"intentions" are something i've been thinking about lately. as i've examined my actions and the reasons for them, i've discovered much of the time i do things because they seem to be the "right" thing to do. the reason i perform the "right" action isn't as much because i want to help another, but because i feel duty-bound in act in the right way. i wonder if doing the right thing out of a sense of duty is beneficial to me and if the receiver of my action perceives that i'm not acting out of love, but instead am acting in what i perceive to be my own best interest. after all, if i fulfill my responsibility to act in the right way, to perform the caring action, aren't i putting "stars in my crown," amassing "good karma" to my own credit?

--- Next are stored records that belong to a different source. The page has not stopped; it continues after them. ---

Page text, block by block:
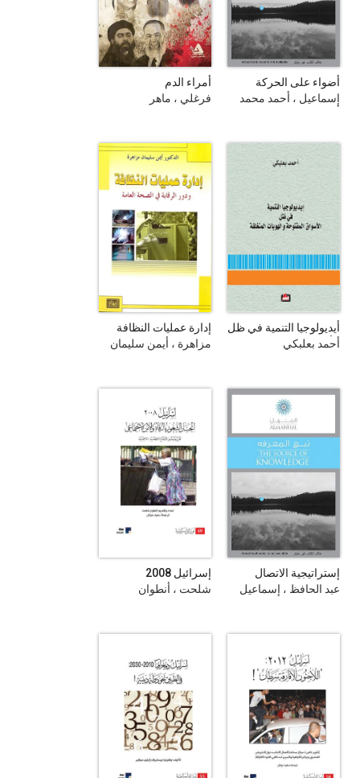
أضواء على الحركة
النسوية السودانية
إسماعيل ، أحمد محمد
أمراء الدم
فرغلي ، ماهر
أيديولوجيا التنمية في ظل
الأسواق المفتوحة
أحمد بعلبكي
إدارة عمليات النظافة
ودور الرقابة في الصحة
مزاهرة ، أيمن سليمان
إستراتيجية الاتصال
الثقافي في دراما
الجزائر، مصر، سورية) :
عبد الحافظ ، إسماعيل
إسرائيل 2008
شلحت ، أنطوان
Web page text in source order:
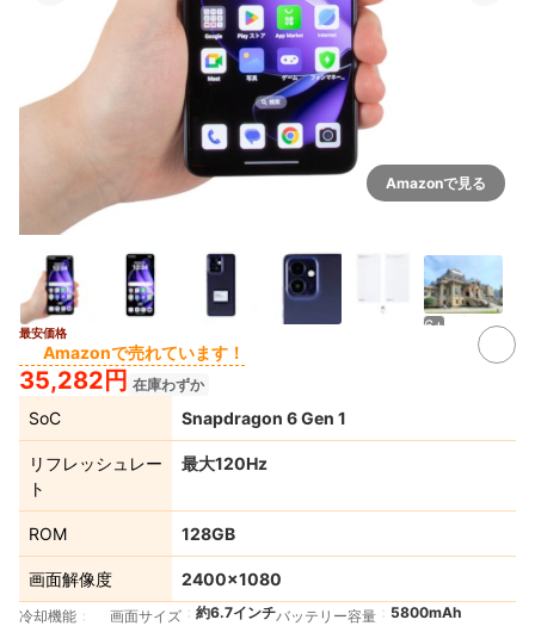
Amazonで見る
6+
最安価格
Amazonで売れています！
35,282円 在庫わずか
SoC Snapdragon 6 Gen 1
リフレッシュレー
ト
最大120Hz
ROM 128GB
画面解像度 2400×1080
冷却機能 画面サイズ 約6.7インチバッテリー容量
5800mAh
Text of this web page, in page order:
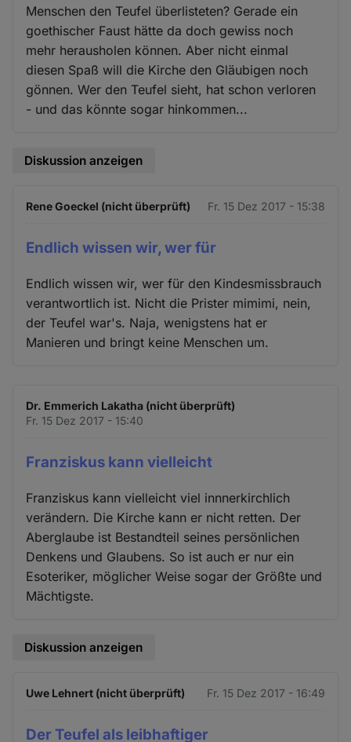
Menschen den Teufel überlisteten? Gerade ein
goethischer Faust hätte da doch gewiss noch
mehr herausholen können. Aber nicht einmal
diesen Spaß will die Kirche den Gläubigen noch
gönnen. Wer den Teufel sieht, hat schon verloren
- und das könnte sogar hinkommen...
Diskussion anzeigen
Rene Goeckel (nicht überprüft) Fr. 15 Dez 2017 - 15:38
Endlich wissen wir, wer für
Endlich wissen wir, wer für den Kindesmissbrauch
verantwortlich ist. Nicht die Prister mimimi, nein,
der Teufel war's. Naja, wenigstens hat er
Manieren und bringt keine Menschen um.
Dr. Emmerich Lakatha (nicht überprüft)
Fr. 15 Dez 2017 - 15:40
Franziskus kann vielleicht
Franziskus kann vielleicht viel innnerkirchlich
verändern. Die Kirche kann er nicht retten. Der
Aberglaube ist Bestandteil seines persönlichen
Denkens und Glaubens. So ist auch er nur ein
Esoteriker, möglicher Weise sogar der Größte und
Mächtigste.
Diskussion anzeigen
Uwe Lehnert (nicht überprüft) Fr. 15 Dez 2017 - 16:49
Der Teufel als leibhaftiger
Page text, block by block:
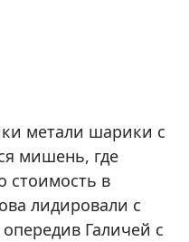
метали шарики с
мишень, где
стоимость в
лидировали с
Галичей с
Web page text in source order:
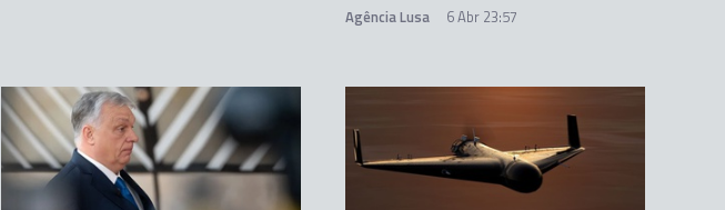
Agência Lusa 6 Abr 23:57
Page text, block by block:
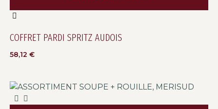
COFFRET PARDI SPRITZ AUDOIS
58,12 €

the right intention is probably as important as the right action. when i act primarily because it helps me, the receiver of the action is not the one who is the center of the action, but rather the focus is on the doer: me. i've spent some time praying that my heart would become that of a servant whose focus is on the person being helped, not on the person doing the helping. perhaps that is why right intention follows immediately after right view in the eight-fold path. right action comes further along the path and right effort even further along. if i am to act in true loving-kindness, i must set "self" aside in favor of focusing on the "other" toward whom loving-kindness is directed.
my prayer for myself and for others continues to be that we will all be transformed, becoming true servants, serving others out of love for them, not serving others because it is beneficial for us. isn't this what jesus was teaching peter when jesus insisted on washing peter's feet over peter's protests? shalom.